Halibut’s one moment of glory, gastronomic glory, occurs on 25 April 1784, at Olney, when the poet William Cowper turned his skill To the Immortal Memory of the Halibut on which I dined this day. Mind you, Cowper was using the halibut to send up the dull stupidity – he was ‘as dry as the remainder biscuit after a voyage’ – of the notable Dr Blair, an Edinburgh academic who fancied himself on poetry. Blair was all for Ossian and his wild Scottish fake romanticism.
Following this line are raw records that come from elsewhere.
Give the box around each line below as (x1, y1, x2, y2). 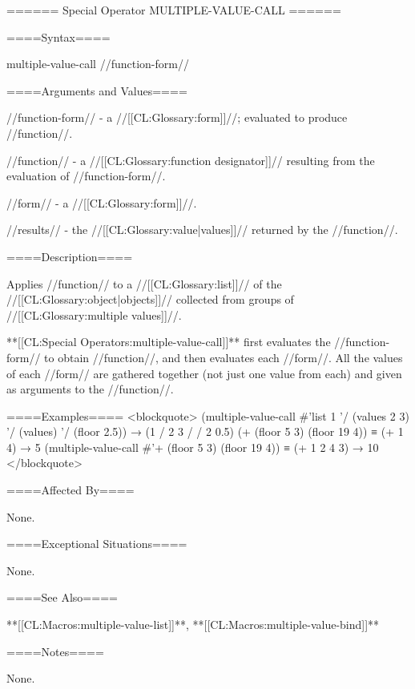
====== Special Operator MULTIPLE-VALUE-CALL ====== (6, 2, 341, 18)
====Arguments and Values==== (6, 82, 187, 99)
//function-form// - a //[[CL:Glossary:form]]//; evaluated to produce (6, 109, 348, 126)
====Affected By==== (6, 481, 135, 498)
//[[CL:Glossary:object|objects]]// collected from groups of (6, 291, 294, 308)
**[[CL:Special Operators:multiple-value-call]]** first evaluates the (6, 333, 331, 350)
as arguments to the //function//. (6, 381, 174, 397)
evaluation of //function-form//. (6, 167, 166, 184)
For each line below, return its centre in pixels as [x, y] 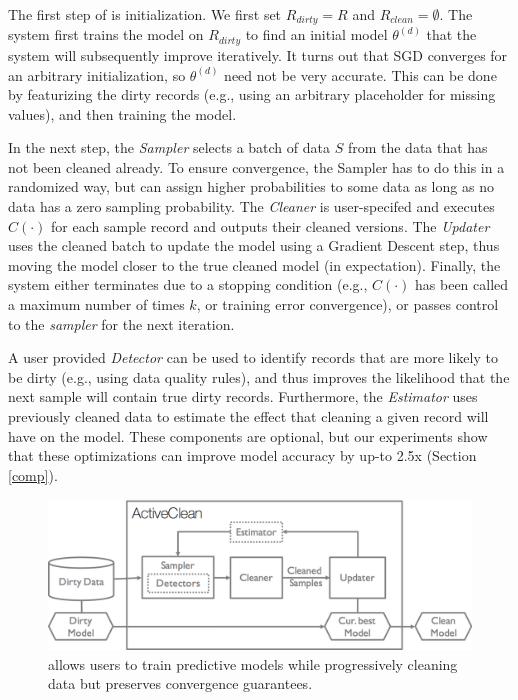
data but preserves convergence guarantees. [180, 683]
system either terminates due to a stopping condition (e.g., [188, 284]
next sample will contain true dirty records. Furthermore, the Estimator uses [243, 396]
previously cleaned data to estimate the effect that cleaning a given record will [248, 416]
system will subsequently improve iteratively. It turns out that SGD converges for [258, 54]
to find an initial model [316, 34]
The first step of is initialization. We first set [145, 14]
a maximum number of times [96, 304]
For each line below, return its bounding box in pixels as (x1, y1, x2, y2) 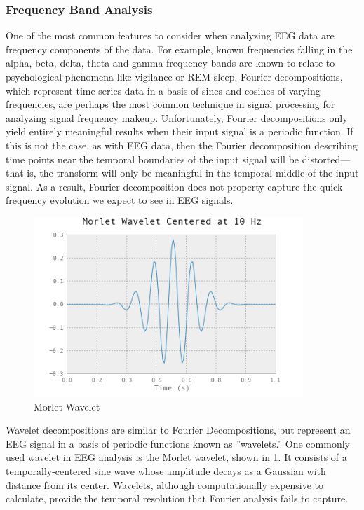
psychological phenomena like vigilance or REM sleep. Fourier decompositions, (6, 69, 343, 83)
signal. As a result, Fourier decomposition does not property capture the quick (6, 179, 343, 193)
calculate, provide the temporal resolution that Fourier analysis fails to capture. (6, 491, 349, 506)
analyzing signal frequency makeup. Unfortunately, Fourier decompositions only (6, 110, 348, 125)
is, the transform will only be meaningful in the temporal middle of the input (27, 165, 359, 180)
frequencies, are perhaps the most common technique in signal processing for (6, 97, 335, 111)
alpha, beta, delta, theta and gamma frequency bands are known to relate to (6, 55, 335, 70)
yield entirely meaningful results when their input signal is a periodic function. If (6, 124, 353, 139)
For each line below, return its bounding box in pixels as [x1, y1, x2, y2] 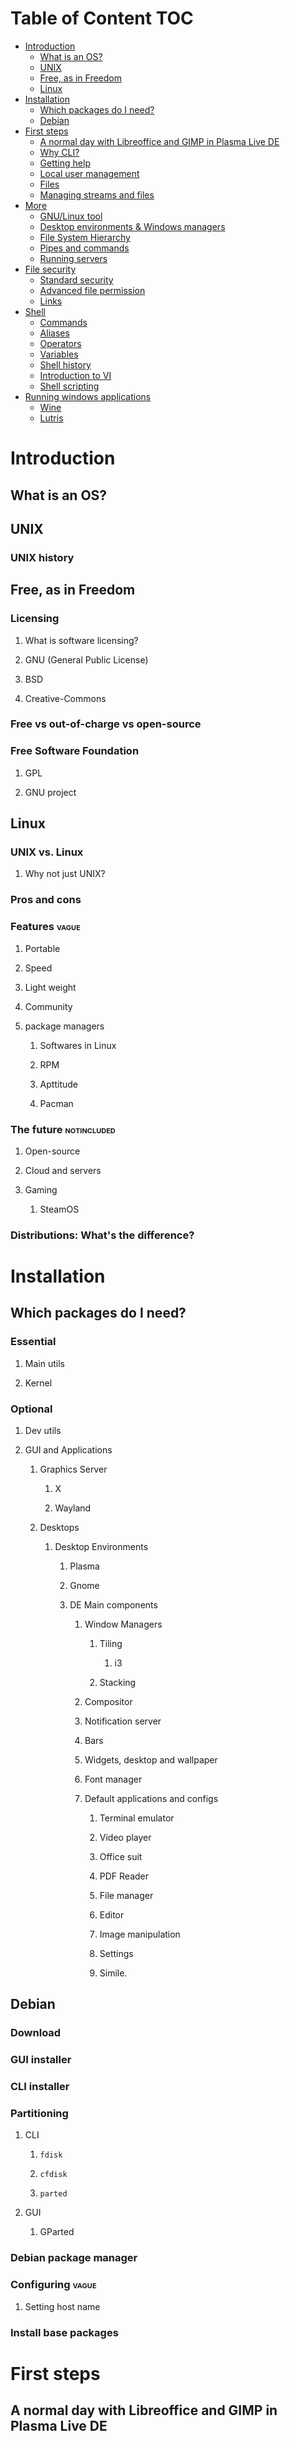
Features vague [10, 920, 81, 934]
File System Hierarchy [39, 231, 131, 243]
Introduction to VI [39, 369, 112, 381]
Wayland [54, 1502, 92, 1514]
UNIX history [10, 550, 75, 564]
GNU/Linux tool [39, 210, 103, 222]
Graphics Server [39, 1463, 108, 1476]
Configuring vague [10, 2278, 97, 2292]

He ticked Virgil off for not sticking to things that ‘fill the nation with astonishment’ – e.g. thunderbolts splitting mountains, when writing about a storm in the Georgics, but descending to the obvious such as wind and rain. Cowper could not, he confessed, conceive ‘that wind and rain can be improper in the description of a tempest’. And in returning thanks to the friend who had sent both Blair’s lectures and the halibut, he took off into the Sublime, laughter barely restrained, à la Dr Blair, all preposterous grandeur:

Where hast thou floated, in what seas pursued

Thy pastime? When wast thou an egg new-spawn’d,

Lost in th’ immensity of ocean’s waste?

Roar as they might, the overbearing winds

That rock’d the deep, thy cradle, thou wast safe –

And in thy minikin and embryo state,

Attach’d to the firm leaf of some salt weed,

Didst outlive tempests, such as wrung and rack’d

The joints of many a stout and gallant bark,

And whelm’d them in the unexplor’d abyss.
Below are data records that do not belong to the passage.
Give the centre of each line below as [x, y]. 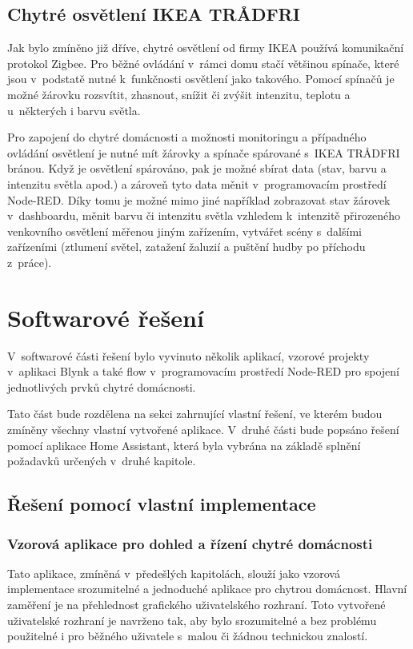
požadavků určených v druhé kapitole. [102, 461]
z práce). [30, 262]
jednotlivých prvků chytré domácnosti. [102, 386]
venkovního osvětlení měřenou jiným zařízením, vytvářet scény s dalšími [184, 231]
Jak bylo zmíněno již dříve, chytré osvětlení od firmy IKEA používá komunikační [206, 48]
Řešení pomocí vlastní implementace [162, 504]
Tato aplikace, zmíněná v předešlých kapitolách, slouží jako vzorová [174, 573]
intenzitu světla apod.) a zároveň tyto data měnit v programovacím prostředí [197, 183]
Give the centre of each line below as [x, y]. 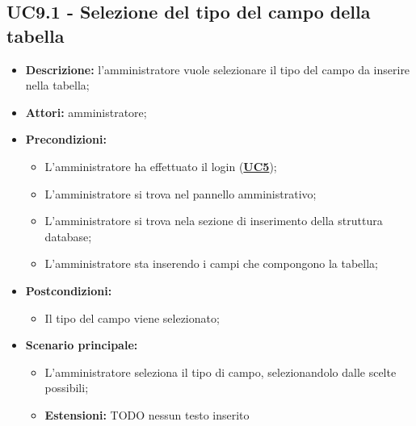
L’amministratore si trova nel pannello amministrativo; [181, 193]
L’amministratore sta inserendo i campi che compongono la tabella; [211, 263]
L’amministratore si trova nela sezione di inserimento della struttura [214, 221]
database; [68, 236]
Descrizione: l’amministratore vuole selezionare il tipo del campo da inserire [218, 69]
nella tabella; [57, 85]
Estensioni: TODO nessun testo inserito [147, 414]
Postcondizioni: [69, 290]
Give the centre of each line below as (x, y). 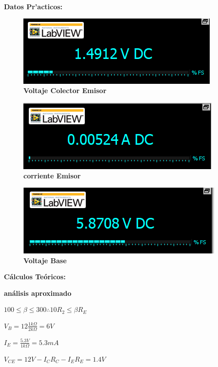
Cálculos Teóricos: (35, 277)
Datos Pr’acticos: (33, 6)
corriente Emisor (52, 176)
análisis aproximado (38, 293)
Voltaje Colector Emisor (65, 90)
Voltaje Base (45, 260)
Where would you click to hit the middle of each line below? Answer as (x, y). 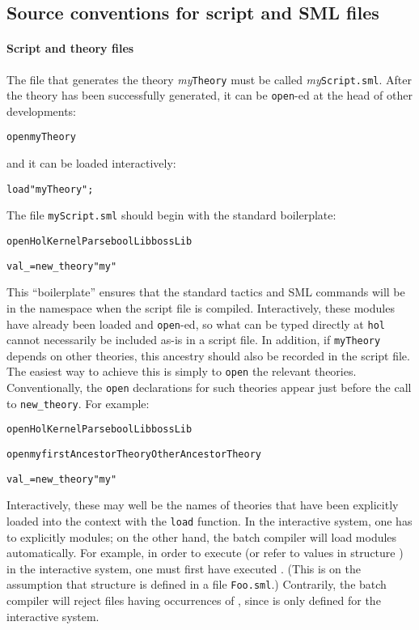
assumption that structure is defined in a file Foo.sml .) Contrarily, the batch (197, 584)
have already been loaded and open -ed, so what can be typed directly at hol (196, 324)
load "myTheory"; (50, 189)
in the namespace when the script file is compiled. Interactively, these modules (201, 307)
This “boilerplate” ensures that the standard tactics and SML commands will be (206, 292)
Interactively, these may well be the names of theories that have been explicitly (203, 505)
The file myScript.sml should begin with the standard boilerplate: (171, 215)
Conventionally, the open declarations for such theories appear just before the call (209, 387)
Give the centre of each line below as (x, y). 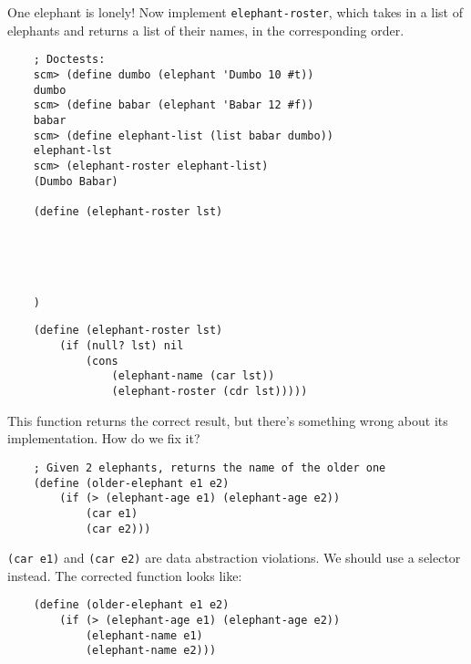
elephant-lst (72, 151)
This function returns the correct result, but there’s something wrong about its (228, 420)
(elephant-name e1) (144, 635)
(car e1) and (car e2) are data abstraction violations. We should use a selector (234, 558)
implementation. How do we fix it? (104, 438)
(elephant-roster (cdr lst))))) (210, 392)
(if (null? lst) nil (122, 346)
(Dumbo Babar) (76, 181)
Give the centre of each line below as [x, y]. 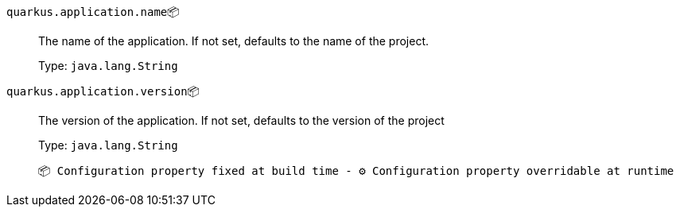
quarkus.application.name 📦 [93, 12]
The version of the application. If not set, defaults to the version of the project [241, 120]
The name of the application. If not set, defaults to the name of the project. [234, 41]
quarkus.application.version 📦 [103, 91]
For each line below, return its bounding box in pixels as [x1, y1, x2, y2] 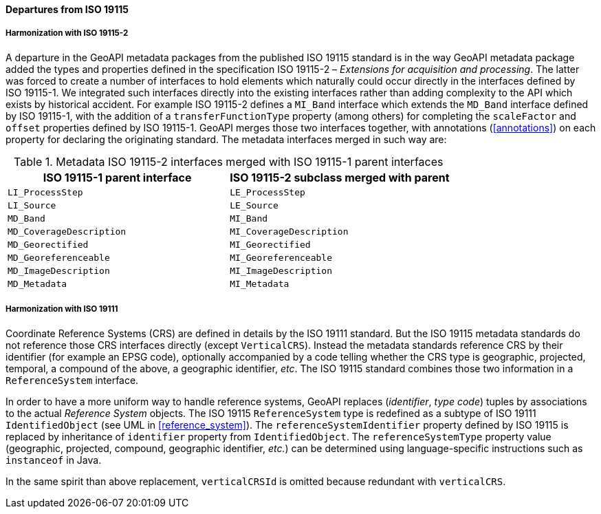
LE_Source [230, 200, 278, 211]
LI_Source [8, 200, 56, 211]
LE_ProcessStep [230, 186, 305, 197]
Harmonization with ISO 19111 [6, 304, 118, 314]
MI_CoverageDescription [230, 226, 349, 237]
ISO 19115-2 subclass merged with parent [230, 170, 450, 184]
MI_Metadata [230, 278, 289, 289]
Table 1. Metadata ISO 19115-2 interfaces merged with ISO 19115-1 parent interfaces [14, 154, 444, 169]
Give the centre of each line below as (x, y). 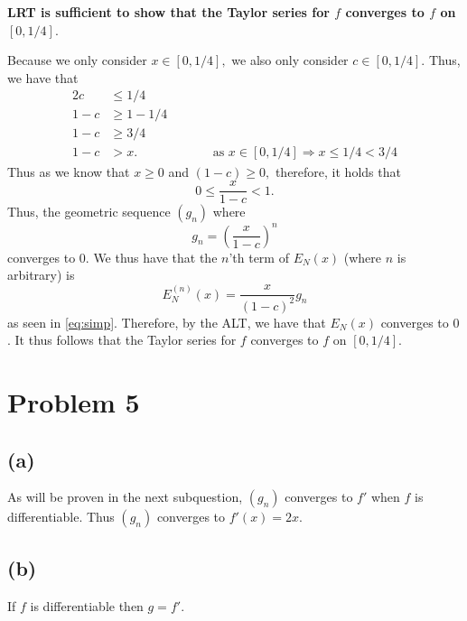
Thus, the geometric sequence (89, 212)
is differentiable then (87, 605)
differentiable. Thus (61, 517)
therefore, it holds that (338, 171)
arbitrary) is (41, 275)
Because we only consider (77, 60)
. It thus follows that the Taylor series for (122, 340)
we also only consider (290, 60)
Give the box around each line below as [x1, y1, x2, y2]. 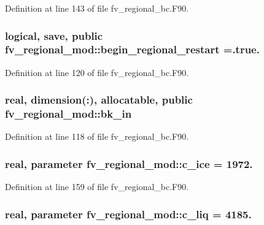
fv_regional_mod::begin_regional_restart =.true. [5, 42, 260, 57]
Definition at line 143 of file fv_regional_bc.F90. [5, 2, 189, 14]
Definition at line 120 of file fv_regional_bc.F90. [5, 66, 189, 78]
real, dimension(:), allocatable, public [5, 92, 193, 107]
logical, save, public [5, 28, 103, 43]
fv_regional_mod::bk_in [5, 106, 132, 121]
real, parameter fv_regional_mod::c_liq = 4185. [5, 206, 252, 221]
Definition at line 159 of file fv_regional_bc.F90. [5, 180, 189, 193]

Indebted to no magnet and no chart,

Nor under guidance of the polar fire,

Thou wast a voyager on many coasts,

Grazing at large in meadows submarine,

Where flat Batavia just emerging peeps

Above the brine, – where Caledonia’s rocks

Beat back the surge, – and where Hibernia shoots

Her wondrous causeway far into the main.

– Wherever thou hast fed, thou little thought’st

And I not more, that I should feed on thee.

Peace therefore, and good health, and much good fish,

To him who sent thee! and success, as oft

As it descends into the billowy gulph,

To the same drag that caught thee! – Fare thee well!

Thy lot thy brethren of the slimy fin

Would envy, could they know that thou wast doom’d

To feed a bard, and to be prais’d in verse.

Apart from that pantomime grandeur, to be recited with gestures I am sure, halibut lies low again until 1826. That year, The Cook and Housewife’s Manual was published under the aegis of Sir Walter Scott, written ostensibly by Meg Dods of the Cleikum Club, but really by a friend, Mrs Johnstone. She remarks that the halibut sometimes usurps the turbot’s name in Scotland – shifty fishmongers? – but that it is excellent in its way, even if not so rich or so well flavoured as the turbot. And she suggests currying it, a brilliant suggestion. She notes that curried fish has lately become popular and is good as long you make up your own blend of spices for each dish, avoiding commercial curry powders. It is rather daunting to think that, 160 years later, cookery writers are still saying the same thing. Are lazy practices eternal?